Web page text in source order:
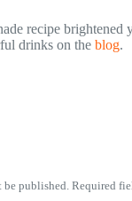
recipe brightened
drinks on the blog.
published. Required
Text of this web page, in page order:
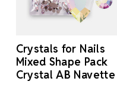
Crystals for Nails
Mixed Shape Pack
Crystal AB Navette
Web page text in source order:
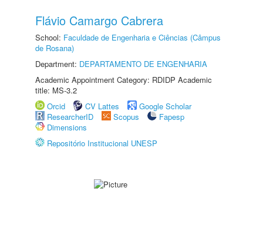
Flávio Camargo Cabrera
School: Faculdade de Engenharia e Ciências (Câmpus
de Rosana)
Department: DEPARTAMENTO DE ENGENHARIA
Academic Appointment Category: RDIDP Academic
title: MS-3.2
Orcid
CV Lattes
Google Scholar
ResearcherID
Scopus
Fapesp
Dimensions
Repositório Institucional UNESP
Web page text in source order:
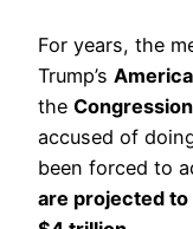
For years, the
Trump’s
the
accused of
been forced to
are projected
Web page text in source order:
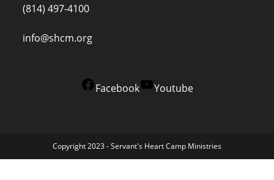
(814) 497-4100
info@shcm.org
Facebook Youtube
Copyright 2023 - Servant's Heart Camp Ministries
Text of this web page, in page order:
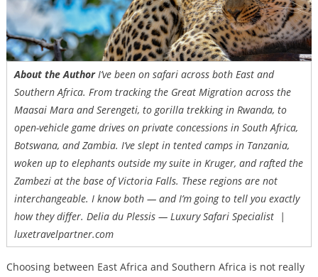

▶ **Exercise goal**
Line by line, reproduce the material above exactly, leaving each picture out.

▶ **The completed task**
Web page text in source order:
recipe brightened
drinks on the blog.
published. Required
Text of this web page, in page order:
Crystals for Nails
Mixed Shape Pack
Crystal AB Navette
Web page text in source order:
Flávio Camargo Cabrera
School: Faculdade de Engenharia e Ciências (Câmpus
de Rosana)
Department: DEPARTAMENTO DE ENGENHARIA
Academic Appointment Category: RDIDP Academic
title: MS-3.2
Orcid
CV Lattes
Google Scholar
ResearcherID
Scopus
Fapesp
Dimensions
Repositório Institucional UNESP
Web page text in source order:
For years, the
Trump’s
the
accused of
been forced to
are projected
Web page text in source order:
(814) 497-4100
info@shcm.org
Facebook Youtube
Copyright 2023 - Servant's Heart Camp Ministries
Text of this web page, in page order:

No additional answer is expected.